Your rsync user - don't run rsync as root! And don't run it as your web/ftp service account either. _______________________________________________ CentOS-mirror mailing list CentOS-mirror@centos.org http://lists.centos.org/mailman/listinfo/centos-mirror
On 29/07/08 15:58, mirror-maintainer@mirror.averse.net wrote:
Your rsync user - don't run rsync as root! And don't run it as your web/ftp service account either.
I can understand not running rsync in daemon mode as root but what is the problem with running the rsync client as root?
Mike
Le mardi 29 juillet 2008, Mike Zanker a écrit :
On 29/07/08 15:58, mirror-maintainer@mirror.averse.net wrote:
Your rsync user - don't run rsync as root! And don't run it as your web/ftp service account either.
I can understand not running rsync in daemon mode as root but what is the problem with running the rsync client as root?
There is many reasons:
1) do you use your computer for regular action as root ? 2) rsync can have bug, and it is dedicated to massively create or removing files, isn't safer to run it as normal user just in case ? 3) on the remote tree, the sys admin can create setuid executable, devices files etc... with permissions of it own choice. All those files will be nicelly synch to your server with their permission.

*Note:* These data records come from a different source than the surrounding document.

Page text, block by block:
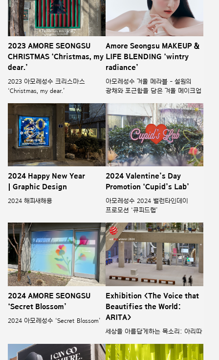
2023 AMORE SEONGSU
CHRISTMAS ‘Christmas, my
dear.’
2023 아모레성수 크리스마스
‘Christmas, my dear.’
Amore Seongsu MAKEUP &
LIFE BLENDING ‘wintry
radiance’
아모레성수 겨울 메라블 - 설원의
광채와 포근함을 담은 겨울 메이크업
2024 Happy New Year
| Graphic Design
2024 해피새해용
2024 Valentine’s Day
Promotion ‘Cupid’s Lab’
아모레성수 2024 밸런타인데이
프로모션 ‘큐피드랩’
2024 AMORE SEONGSU
‘Secret Blossom’
2024 아모레성수 ‘Secret Blossom’
Exhibition <The Voice that
Beautifies the World:
ARITA>
세상을 아름답게하는 목소리: 아리따
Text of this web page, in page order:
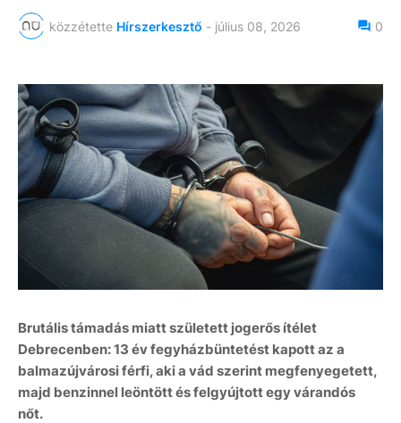
közzétette Hírszerkesztő - július 08, 2026 0
Brutális támadás miatt született jogerős ítélet
Debrecenben: 13 év fegyházbüntetést kapott az a
balmazújvárosi férfi, aki a vád szerint megfenyegetett,
majd benzinnel leöntött és felgyújtott egy várandós
nőt.
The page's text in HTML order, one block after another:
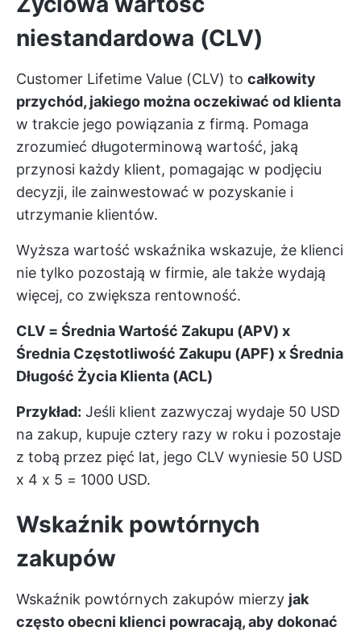
niestandardowa (CLV)
Customer Lifetime Value (CLV) to całkowity
przychód, jakiego można oczekiwać od klienta
w trakcie jego powiązania z firmą. Pomaga
zrozumieć długoterminową wartość, jaką
przynosi każdy klient, pomagając w podjęciu
decyzji, ile zainwestować w pozyskanie i
utrzymanie klientów.
Wyższa wartość wskaźnika wskazuje, że klienci
nie tylko pozostają w firmie, ale także wydają
więcej, co zwiększa rentowność.
CLV = Średnia Wartość Zakupu (APV) x
Średnia Częstotliwość Zakupu (APF) x Średnia
Długość Życia Klienta (ACL)
Przykład: Jeśli klient zazwyczaj wydaje 50 USD
na zakup, kupuje cztery razy w roku i pozostaje
z tobą przez pięć lat, jego CLV wyniesie 50 USD
x 4 x 5 = 1000 USD.
Wskaźnik powtórnych
zakupów
Wskaźnik powtórnych zakupów mierzy jak
często obecni klienci powracają, aby dokonać

Running it as regular user will deny creation of device files, and in worst case give to a runnable as this user setuid executable, but in all case, not setuid over root. 4) rsync run as root can keep UID/GID as is, w/o checking who are the user with these UID/GID on your own system, which can give permission to someone untrusted on your side to modify/delete the mirror.
Finally: 5) spliting action through several _normal_ user can limit breakage in case security hole in one of all those services.
Best regards.
On Tue, 29 Jul 2008, Olivier Thauvin wrote:
Your rsync user - don't run rsync as root! And don't run it as your web/ftp service account either.

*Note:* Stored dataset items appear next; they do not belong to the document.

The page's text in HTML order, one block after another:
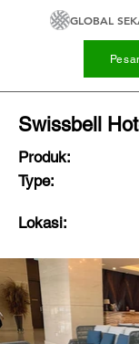
GLOBAL
Swissbell
Produk:
Type:
Lokasi:
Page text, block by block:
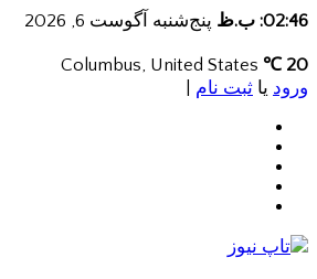
02:46: ب.ظ پنج‌شنبه آگوست 6, 2026
20 ℃
ورود یا ثبت نام
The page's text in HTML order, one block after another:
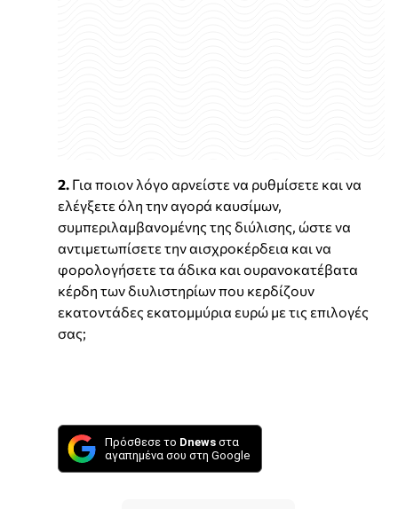
2. Για ποιον λόγο αρνείστε να ρυθμίσετε και να
ελέγξετε όλη την αγορά καυσίμων,
συμπεριλαμβανομένης της διύλισης, ώστε να
αντιμετωπίσετε την αισχροκέρδεια και να
φορολογήσετε τα άδικα και ουρανοκατέβατα
κέρδη των διυλιστηρίων που κερδίζουν
εκατοντάδες εκατομμύρια ευρώ με τις επιλογές
σας;
Πρόσθεσε το Dnews στα
αγαπημένα σου στη Google
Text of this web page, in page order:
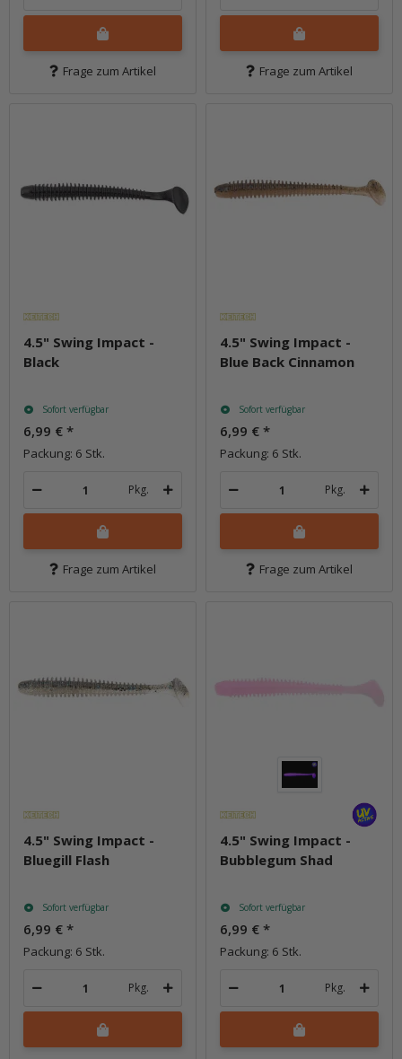
Frage zum Artikel Frage zum Artikel
4.5" Swing Impact -
Black
Sofort verfügbar
6,99 € *
Packung: 6 Stk.
Pkg.
Frage zum Artikel
4.5" Swing Impact -
Blue Back Cinnamon
Sofort verfügbar
6,99 € *
Packung: 6 Stk.
Pkg.
Frage zum Artikel
4.5" Swing Impact -
Bluegill Flash
Sofort verfügbar
6,99 € *
Packung: 6 Stk.
Pkg.
4.5" Swing Impact -
Bubblegum Shad
Sofort verfügbar
6,99 € *
Packung: 6 Stk.
Pkg.
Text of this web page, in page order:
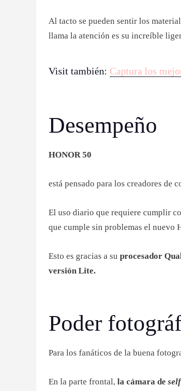
Al tacto se pueden sentir los
llama la atención es su increíble
Visit también: Captura los
Desempeño
HONOR 50
está pensado para los creadores de
El uso diario que requiere cumplir
que cumple sin problemas el nuevo
Esto es gracias a su procesador
versión Lite.
Poder
Para los fanáticos de la buena
En la parte frontal, la cámara de
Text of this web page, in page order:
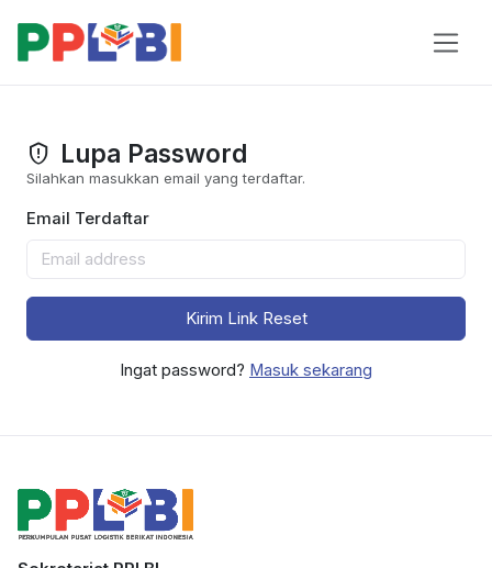
Lupa Password
Silahkan masukkan email yang terdaftar.
Email Terdaftar
Kirim Link Reset
Ingat password? Masuk sekarang
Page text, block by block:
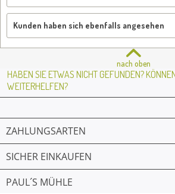
Kunden haben sich ebenfalls angesehen
nach oben
HABEN SIE ETWAS NICHT GEFUNDEN?
WEITERHELFEN?
ZAHLUNGSARTEN
SICHER EINKAUFEN
PAUL´S MÜHLE
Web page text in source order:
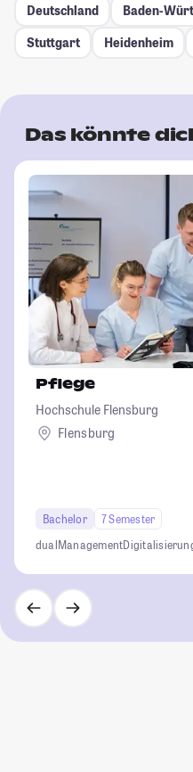
Deutschland
Baden-
Stuttgart
Heidenheim
Das könnte
Pflege
Hochschule Flensburg
Flensburg
Bachelor
7 Semester
dualManagement
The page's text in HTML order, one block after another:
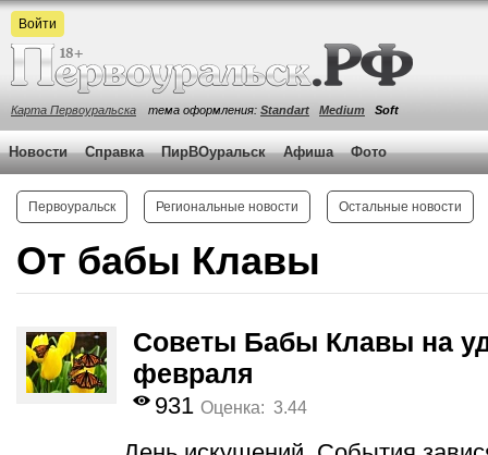
Войти
Карта Первоуральска тема оформления: Standart Medium Soft
Новости Справка ПирВОуральск Афиша Фото
Первоуральск Региональные новости Остальные новости
От бабы Клавы
Советы Бабы Клавы на
февраля
931 Оценка: 3.44
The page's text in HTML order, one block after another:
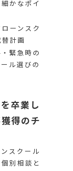
かなポイ
ーンスク
計画
緊急時の
ル選びの
卒業し
得のチ
スクール
別相談と
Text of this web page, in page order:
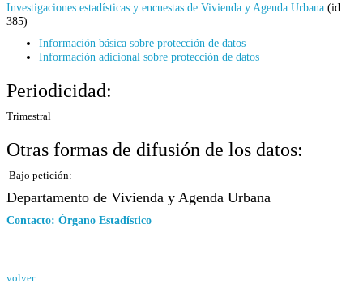
Investigaciones estadísticas y encuestas de Vivienda y Agenda Urbana (id:
385)
Información básica sobre protección de datos
Información adicional sobre protección de datos
Periodicidad:
Trimestral
Otras formas de difusión de los datos:
Bajo petición:
Departamento de Vivienda y Agenda Urbana
Contacto: Órgano Estadístico
volver
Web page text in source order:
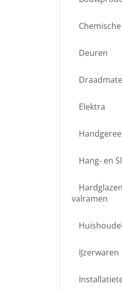
Deuren
Elektra
Hang- en
valramen
IJzerwaren
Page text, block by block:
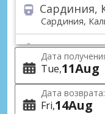
Сардиния,
Сардиния,
Сардиния,
Сардиния,
Сардиния,
Сардиния,
Дата
Tue 11Aug
Дата возврата:
Fri 14Aug
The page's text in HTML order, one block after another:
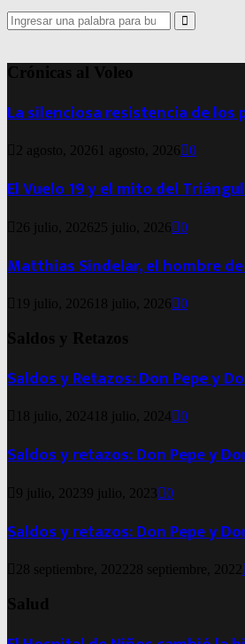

I can understand not running rsync in daemon mode as root but what is the problem with running the rsync client as root?
There is many reasons:
[snip]
Thanks Olivier. Although this question wasn't asked, I'd add a reason not to run as the web/ftp service account, which is to ensure that the web/ftp service is unable to access the content if it isn't world readable; eg when content is made available to mirrors before public announcements, and a permission bitflip is used to make the content available on the release date.
Ironically, I do run rsync --daemon as root for a few reasons: - use chroot=true - listen on port 873 - specify per-module uid, gid
Admittedly, I could manually chroot the daemon to the entire mirror tree before running it as a regular user, and I could do some port forwarding or iptables stuff and run rsyncd on a high port, and use a common nobody-like account for all modules...
What do you guys do?
Le mercredi 30 juillet 2008, mirror-maintainer@mirror.averse.net a écrit :
On Tue, 29 Jul 2008, Olivier Thauvin wrote:
Your rsync user - don't run rsync as root! And don't run it as your web/ftp service account either.

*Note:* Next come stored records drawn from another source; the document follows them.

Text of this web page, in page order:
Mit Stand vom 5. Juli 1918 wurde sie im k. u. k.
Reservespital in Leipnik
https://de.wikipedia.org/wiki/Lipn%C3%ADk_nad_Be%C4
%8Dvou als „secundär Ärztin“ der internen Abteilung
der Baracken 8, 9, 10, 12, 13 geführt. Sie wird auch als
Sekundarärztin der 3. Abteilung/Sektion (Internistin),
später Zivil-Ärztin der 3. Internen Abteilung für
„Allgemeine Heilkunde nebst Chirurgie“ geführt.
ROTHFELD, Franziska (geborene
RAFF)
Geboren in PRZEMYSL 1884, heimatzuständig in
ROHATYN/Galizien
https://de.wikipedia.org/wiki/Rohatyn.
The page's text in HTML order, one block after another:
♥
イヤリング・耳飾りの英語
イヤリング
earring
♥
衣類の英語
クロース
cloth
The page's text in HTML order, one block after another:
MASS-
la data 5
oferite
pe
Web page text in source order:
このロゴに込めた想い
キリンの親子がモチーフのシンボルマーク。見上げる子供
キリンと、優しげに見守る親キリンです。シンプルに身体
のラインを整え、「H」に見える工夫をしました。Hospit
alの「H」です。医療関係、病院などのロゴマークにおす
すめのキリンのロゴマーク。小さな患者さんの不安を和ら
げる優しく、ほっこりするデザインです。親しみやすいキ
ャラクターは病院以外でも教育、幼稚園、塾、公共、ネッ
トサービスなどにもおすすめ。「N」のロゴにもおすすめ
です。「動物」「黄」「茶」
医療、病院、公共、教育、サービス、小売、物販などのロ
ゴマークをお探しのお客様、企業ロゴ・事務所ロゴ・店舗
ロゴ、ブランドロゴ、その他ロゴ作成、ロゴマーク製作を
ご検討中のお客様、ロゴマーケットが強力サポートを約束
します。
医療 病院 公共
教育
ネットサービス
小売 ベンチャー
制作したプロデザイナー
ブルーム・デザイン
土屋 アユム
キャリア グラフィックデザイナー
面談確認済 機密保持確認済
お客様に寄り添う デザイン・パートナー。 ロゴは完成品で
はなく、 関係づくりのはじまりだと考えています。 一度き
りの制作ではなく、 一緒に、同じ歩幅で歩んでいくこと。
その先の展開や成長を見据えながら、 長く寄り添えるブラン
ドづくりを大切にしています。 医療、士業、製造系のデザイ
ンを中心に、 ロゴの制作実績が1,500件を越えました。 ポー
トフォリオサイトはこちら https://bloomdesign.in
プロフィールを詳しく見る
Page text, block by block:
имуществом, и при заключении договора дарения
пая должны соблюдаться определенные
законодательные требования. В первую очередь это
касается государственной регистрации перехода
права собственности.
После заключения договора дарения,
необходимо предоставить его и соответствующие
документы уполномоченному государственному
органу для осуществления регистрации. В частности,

I can understand not running rsync in daemon mode as root but what is the problem with running the rsync client as root?
There is many reasons:
[snip]
Thanks Olivier. Although this question wasn't asked, I'd add a reason not to run as the web/ftp service account, which is to ensure that the web/ftp service is unable to access the content if it isn't world readable; eg when content is made available to mirrors before public announcements, and a permission bitflip is used to make the content available on the release date.
Ironically, I do run rsync --daemon as root for a few reasons:
- use chroot=true
chroot does not prevent from privilege gain, it just limit access to the filesystem. IIRC, rsync has suffer in past of bug allowing write access regardless chroot settings. Real exploit rarelly occurs though.
- listen on port 873
rsync does not have any code to listen on a socket. The only way it has to communicate is using pipe with STDIN/STDOUT. Network connection are done either by ssh/rsh, either by (x)inetd. This make as a possible setup starting rsync as normal user, xinetd listening as root on port 873 But rsync need root privileges to perform chroot(), or to perfrom setuid() in case you need to run rsync as different user according share configuration for some reasons.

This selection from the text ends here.